### WHAT THIS TASK INVOLVES
The entries below contain pictures. Write out only the lines from the line with "Where would you" up to and including the line with "基于Salt Master/Minions快速构建Salt SSH环境 (150, 19)", exactly, without them.

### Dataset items
━━━━━━━━━━━━━━━━━━━━
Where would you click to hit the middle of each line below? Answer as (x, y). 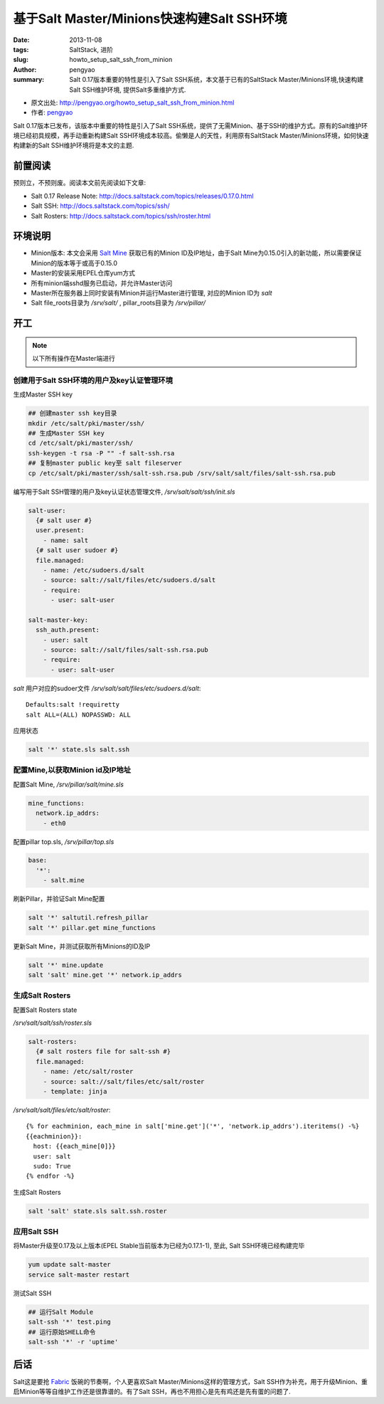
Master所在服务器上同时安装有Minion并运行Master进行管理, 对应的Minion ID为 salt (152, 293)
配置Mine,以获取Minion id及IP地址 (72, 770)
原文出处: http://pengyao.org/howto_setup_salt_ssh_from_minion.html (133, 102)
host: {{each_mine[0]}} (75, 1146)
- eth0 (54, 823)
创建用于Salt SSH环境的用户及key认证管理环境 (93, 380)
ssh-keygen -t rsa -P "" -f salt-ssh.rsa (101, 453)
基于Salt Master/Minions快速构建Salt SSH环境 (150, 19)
━━━━━━━━━━━━━━━━━━━━
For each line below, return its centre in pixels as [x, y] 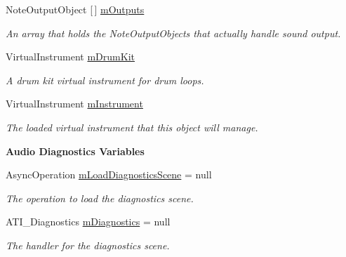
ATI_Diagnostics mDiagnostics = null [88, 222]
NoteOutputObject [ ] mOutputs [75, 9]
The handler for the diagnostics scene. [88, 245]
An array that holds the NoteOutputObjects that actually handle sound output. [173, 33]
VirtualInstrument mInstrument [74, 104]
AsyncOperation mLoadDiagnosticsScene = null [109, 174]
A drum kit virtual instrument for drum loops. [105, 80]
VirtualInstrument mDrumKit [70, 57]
━━━━━━━━━━━━━━━━━━━━
### RESULT OF THE TASK
Where would you click to hit the middle of each line below? Answer as (x, y). 
Master所在服务器上同时安装有Minion并运行Master进行管理, 对应的Minion ID为 salt (152, 293)
配置Mine,以获取Minion id及IP地址 (72, 770)
原文出处: http://pengyao.org/howto_setup_salt_ssh_from_minion.html (133, 102)
host: {{each_mine[0]}} (75, 1146)
- eth0 (54, 823)
创建用于Salt SSH环境的用户及key认证管理环境 (93, 380)
ssh-keygen -t rsa -P "" -f salt-ssh.rsa (101, 453)
基于Salt Master/Minions快速构建Salt SSH环境 (150, 19)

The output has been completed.